Satyajit Das

日在历史上不乏冲突和竞争,但两个国家有着一样的发展模式。如果不小心的话,中国经济也许会重蹈日本的覆辙。

日本战后的经济复苏和中国近期的经济增长都是依靠出口和廉价劳动力。汇率低估使出口企业获得竞争优势,而出口的促进则是以牺牲民众的家庭收入和消费为代价的。

除此以外,中国和日本都鼓励高储蓄,然后将储蓄用于投资。两国都产生了庞大的贸易顺差,并将其投资于以美国国债为主的海外资产,以规避本币升值的风险并助力海外获得资金购买其出口产品。两国还利用国内资金支撑高额投资,以推动经济增长。

日本的乐曲在1985年9月戛然而止:《广场协议》(Plaza Accord)的签署迫使日圆升值,导致日本出口减少、经济增长放缓。

为恢复增长,日本决策者又掀起一轮信贷驱动的投资浪潮,来抵消日圆升值的影响。此举形成资产价格泡沫,并最终归于破灭。然后日本又利用政府支出和低利率来避免经济活动的崩溃,结果却是失衡状况有增无减。

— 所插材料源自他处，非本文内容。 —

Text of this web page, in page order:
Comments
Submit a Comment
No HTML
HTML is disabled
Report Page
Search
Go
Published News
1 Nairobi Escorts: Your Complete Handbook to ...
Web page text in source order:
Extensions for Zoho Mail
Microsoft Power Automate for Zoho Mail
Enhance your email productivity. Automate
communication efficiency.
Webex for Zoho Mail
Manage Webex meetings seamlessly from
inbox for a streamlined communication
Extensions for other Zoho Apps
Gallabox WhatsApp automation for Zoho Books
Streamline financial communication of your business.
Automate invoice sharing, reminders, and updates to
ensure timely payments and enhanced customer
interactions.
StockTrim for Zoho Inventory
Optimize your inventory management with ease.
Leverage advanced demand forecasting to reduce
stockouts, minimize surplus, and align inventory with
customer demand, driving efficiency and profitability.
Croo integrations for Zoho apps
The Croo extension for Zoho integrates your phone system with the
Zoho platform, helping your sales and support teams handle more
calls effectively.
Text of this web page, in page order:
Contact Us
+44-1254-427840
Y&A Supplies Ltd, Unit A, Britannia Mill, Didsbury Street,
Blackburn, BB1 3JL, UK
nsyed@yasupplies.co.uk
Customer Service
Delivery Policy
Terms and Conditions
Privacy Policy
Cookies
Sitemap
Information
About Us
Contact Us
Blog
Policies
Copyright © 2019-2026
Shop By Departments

日本自此背上了庞大的财政赤字、高昂的政府债务和臃肿的央行资产负债表。这在一定程度上是为了支持政府运转、支撑资产价格。

酝酿中的银行业危机

一直到1990年,日本都还是非常成功的──强劲增长过程中只出现过短暂中断。从1990年起,在泡沫经济破灭之后,日本陷于经济停滞接近20载不曾中断。

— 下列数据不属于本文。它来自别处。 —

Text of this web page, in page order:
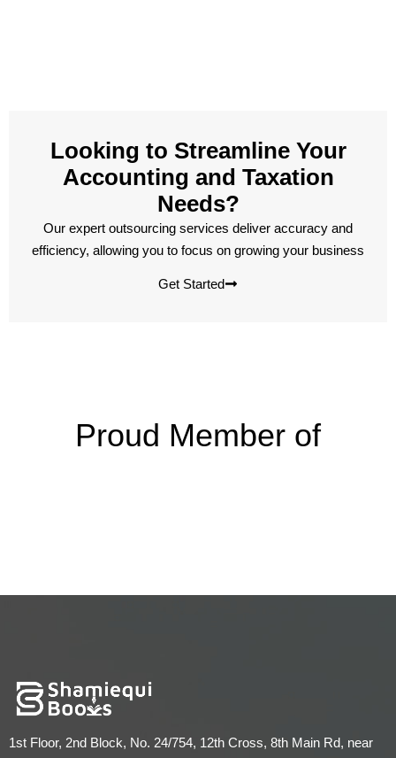
Looking to Streamline Your
Accounting and Taxation
Needs?
Our expert outsourcing services deliver accuracy and
efficiency, allowing you to focus on growing your business
Get Started
Proud Member of
1st Floor, 2nd Block, No. 24/754, 12th Cross, 8th Main Rd, near
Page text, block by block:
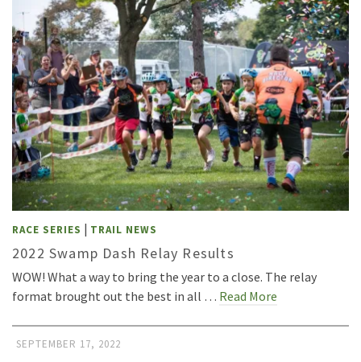
RACE SERIES | TRAIL NEWS
2022 Swamp Dash Relay Results
WOW! What a way to bring the year to a close. The relay
format brought out the best in all … Read More
SEPTEMBER 17, 2022
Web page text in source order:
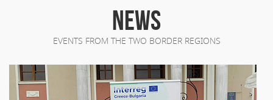
NEWS
EVENTS FROM THE TWO BORDER REGIONS
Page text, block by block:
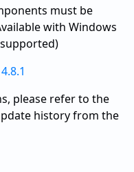
must be
with Windows
please refer to the
history from the
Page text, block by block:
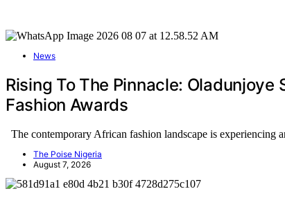
News
Rising To The Pinnacle:
Fashion Awards
The contemporary African fashion landscape is experiencing
The Poise Nigeria
August 7, 2026
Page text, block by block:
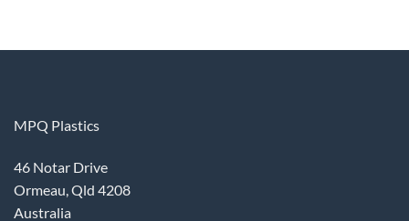
MPQ Plastics
46 Notar Drive
Ormeau, Qld 4208
Australia

中国反对仓促重估人民币,根源在于它要避免走日本的老路。

但中国应对全球金融危机的方式很像《广场协议》之后的日本。(金融危机造成中国出口剧减、经济活动放缓。)

中国通过国有银行系统的快速信贷扩张而非政府支出来推动经济增长,掀起了一股投资浪潮。

而跟之前的日本一样,中国银行系统不堪一击。中国不是通过财政赤字、而是通过银行直接向指定项目放贷来维持高水平的增长。

中国依靠估值过高的资产作为质押、依靠现金流不足的基础设施项目来偿债,意味着很多贷款将无法偿还。这些坏账可能会引发银行业危机,也有可能抽走中国庞大储蓄和收入中的相当大一部分,削弱经济的增长潜能。

另外,日本在危机开始的时候比中国富裕得多,所以在应对经济放缓的时候拥有相当大的优势。日本还拥有良好的教育体系、强大的创新能力和科技实力,以及勤勉的工作作风,这些有助于它的调整。日本拥有世界一流的制造业以及电子、重工行业的丰富知识产权,这也是它的一个优势。

相比之下,中国依靠廉价劳动力,用进口原材料来组装、生产产品用于出口。当前劳动力的短缺和工资的上涨正在削弱其竞争力。中国在创新和高科技制造方面的努力也还处于初步阶段。

中国有关部门承认,信贷推动的投资战略导致资本错配、投资效率低下、国有银行蒙受贷款损失。

中国的挑战

近几年,外界普遍地对中国的成就越来越感到惊叹。但如果中国无法完成必要的经济转型,其惊人成功最终归于猛然失败是完全有可能的。

现在的问题是中国能不能避免成为下一个日本。

中国摒弃投资主导的增长模式面临着巨大的挑战。依靠补贴无休止地扩张产能、来推动经济增长,已经越来越不可行。维持或调整现行战略的举动有可能造成大于预期的经济减速,给中国的社会和政治稳定带来影响。

全世界都认为中国将保持增长,只是增长速度会比近几年减缓。这种观点依据的是世界经济需要什么,而不是现实情况是什么。正如小说家C.S.刘易斯(C.S. Lewis)所说:“寻找真相,最后找到的可能是安慰;寻找安慰,最后找不到安慰也找不到真相,只有虚幻泡沫和一厢情愿,最终以绝望收场。”

(本文作者Satyajit Das曾是银行家,著有《极限金钱》(Extreme Money)和《交易员、枪和钱》(Traders, Guns & Money)。)